Action item: Copy exactly the line containing "Custom apparel manufacturing." and all lines after it, through the last line of the material below; omit everything before it.

Working data:
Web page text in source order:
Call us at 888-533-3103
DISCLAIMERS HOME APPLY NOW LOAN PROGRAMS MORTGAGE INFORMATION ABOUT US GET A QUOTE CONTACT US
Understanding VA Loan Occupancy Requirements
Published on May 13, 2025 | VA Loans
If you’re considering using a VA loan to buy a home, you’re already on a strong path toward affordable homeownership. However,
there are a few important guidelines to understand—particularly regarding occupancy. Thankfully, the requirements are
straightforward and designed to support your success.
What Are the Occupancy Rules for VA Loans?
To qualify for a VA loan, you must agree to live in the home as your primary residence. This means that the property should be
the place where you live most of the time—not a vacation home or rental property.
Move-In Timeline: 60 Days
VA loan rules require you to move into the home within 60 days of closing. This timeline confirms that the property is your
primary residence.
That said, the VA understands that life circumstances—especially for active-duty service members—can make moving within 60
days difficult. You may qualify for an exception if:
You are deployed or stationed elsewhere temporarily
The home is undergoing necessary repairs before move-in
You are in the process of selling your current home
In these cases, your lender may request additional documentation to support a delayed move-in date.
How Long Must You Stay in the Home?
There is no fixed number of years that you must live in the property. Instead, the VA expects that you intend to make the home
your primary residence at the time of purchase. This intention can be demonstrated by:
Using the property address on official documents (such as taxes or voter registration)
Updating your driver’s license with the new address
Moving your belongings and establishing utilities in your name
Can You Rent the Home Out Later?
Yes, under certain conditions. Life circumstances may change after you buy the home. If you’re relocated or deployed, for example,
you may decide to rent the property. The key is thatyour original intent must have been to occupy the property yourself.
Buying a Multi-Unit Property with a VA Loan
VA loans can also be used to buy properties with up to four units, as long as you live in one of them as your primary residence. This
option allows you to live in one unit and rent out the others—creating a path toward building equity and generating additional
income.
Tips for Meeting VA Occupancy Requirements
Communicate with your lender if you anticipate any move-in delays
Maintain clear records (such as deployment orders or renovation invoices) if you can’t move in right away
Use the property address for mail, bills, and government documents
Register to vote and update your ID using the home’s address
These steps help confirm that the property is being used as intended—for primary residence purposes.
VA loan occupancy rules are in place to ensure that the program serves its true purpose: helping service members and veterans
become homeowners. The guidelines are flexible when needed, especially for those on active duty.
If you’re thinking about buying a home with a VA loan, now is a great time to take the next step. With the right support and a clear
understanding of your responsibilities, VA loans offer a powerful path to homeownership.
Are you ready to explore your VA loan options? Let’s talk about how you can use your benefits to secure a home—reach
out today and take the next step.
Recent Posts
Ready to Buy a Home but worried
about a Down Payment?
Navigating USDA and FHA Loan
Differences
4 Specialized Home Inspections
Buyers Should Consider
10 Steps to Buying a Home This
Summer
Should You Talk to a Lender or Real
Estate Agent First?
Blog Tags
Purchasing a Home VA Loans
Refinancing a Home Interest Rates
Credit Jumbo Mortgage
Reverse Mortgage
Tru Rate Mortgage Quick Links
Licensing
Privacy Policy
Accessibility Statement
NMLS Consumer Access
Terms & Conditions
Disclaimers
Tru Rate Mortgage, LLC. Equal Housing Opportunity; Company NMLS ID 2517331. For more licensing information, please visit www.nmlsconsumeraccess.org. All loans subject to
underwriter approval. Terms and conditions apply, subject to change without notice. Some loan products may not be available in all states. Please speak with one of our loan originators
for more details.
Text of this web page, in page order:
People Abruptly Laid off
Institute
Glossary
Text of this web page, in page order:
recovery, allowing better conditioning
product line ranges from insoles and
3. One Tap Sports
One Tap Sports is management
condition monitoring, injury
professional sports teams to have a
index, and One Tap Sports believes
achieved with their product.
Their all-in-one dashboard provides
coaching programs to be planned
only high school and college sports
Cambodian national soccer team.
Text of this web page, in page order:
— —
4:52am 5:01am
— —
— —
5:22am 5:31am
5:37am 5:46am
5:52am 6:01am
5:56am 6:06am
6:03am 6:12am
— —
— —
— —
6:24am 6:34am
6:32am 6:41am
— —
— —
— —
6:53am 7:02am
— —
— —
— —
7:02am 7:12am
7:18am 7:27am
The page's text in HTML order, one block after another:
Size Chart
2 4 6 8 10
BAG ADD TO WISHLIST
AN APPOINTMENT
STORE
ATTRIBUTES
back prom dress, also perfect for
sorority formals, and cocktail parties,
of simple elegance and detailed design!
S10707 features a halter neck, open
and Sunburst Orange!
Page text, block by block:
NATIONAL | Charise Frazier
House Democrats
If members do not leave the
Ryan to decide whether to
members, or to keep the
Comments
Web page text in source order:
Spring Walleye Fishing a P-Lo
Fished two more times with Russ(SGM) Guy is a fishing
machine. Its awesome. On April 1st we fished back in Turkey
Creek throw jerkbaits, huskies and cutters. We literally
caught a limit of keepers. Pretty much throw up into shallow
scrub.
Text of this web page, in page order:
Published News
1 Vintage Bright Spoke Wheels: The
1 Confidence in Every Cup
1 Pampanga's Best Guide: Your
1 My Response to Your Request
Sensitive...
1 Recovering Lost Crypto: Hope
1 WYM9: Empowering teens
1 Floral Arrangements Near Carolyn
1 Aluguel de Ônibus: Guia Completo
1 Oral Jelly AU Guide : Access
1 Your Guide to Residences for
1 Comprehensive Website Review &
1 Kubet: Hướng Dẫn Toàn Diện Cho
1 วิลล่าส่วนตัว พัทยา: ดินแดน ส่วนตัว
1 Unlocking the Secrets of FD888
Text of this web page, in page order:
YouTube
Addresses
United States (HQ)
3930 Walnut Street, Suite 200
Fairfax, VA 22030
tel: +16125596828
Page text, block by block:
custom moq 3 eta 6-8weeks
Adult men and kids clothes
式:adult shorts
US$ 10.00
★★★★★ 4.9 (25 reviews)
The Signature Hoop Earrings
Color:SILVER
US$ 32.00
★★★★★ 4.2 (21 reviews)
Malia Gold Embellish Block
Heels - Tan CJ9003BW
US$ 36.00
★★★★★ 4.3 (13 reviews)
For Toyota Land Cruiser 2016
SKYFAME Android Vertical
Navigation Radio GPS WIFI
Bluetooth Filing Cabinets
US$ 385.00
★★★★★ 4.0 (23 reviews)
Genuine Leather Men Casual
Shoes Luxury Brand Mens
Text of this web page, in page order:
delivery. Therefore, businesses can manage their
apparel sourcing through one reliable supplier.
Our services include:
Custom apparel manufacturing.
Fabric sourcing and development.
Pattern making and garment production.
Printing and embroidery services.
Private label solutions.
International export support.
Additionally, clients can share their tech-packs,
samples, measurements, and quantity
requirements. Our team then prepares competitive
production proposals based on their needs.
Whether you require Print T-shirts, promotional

Written response:
Custom apparel manufacturing.
Fabric sourcing and development.
Pattern making and garment production.
Printing and embroidery services.
Private label solutions.
International export support.
Additionally, clients can share their tech-packs,
samples, measurements, and quantity
requirements. Our team then prepares competitive
production proposals based on their needs.
Whether you require Print T-shirts, promotional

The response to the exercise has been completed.